> **Study material**:
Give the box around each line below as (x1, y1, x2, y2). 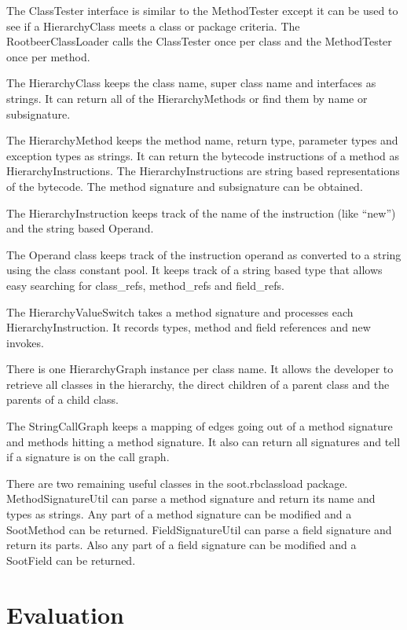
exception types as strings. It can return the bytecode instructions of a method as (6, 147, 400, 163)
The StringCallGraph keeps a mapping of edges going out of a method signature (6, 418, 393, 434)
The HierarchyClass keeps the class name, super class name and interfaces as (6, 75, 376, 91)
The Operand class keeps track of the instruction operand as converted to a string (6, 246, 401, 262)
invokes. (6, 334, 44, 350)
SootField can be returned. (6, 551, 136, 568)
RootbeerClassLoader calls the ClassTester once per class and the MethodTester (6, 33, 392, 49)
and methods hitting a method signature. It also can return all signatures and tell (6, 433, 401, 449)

---

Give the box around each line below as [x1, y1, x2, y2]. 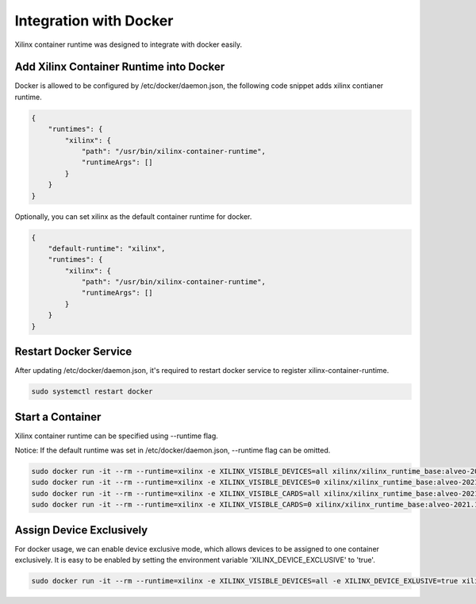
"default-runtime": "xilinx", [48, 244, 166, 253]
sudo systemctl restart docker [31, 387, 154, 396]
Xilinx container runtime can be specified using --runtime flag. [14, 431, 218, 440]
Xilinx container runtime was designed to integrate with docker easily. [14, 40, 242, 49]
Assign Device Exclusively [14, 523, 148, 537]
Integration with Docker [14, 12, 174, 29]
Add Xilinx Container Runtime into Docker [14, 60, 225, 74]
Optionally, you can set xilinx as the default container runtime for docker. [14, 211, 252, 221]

> **Work instructions**: Provide only the number of lines above that contain the word "default".

> **Output for this exercise**: 2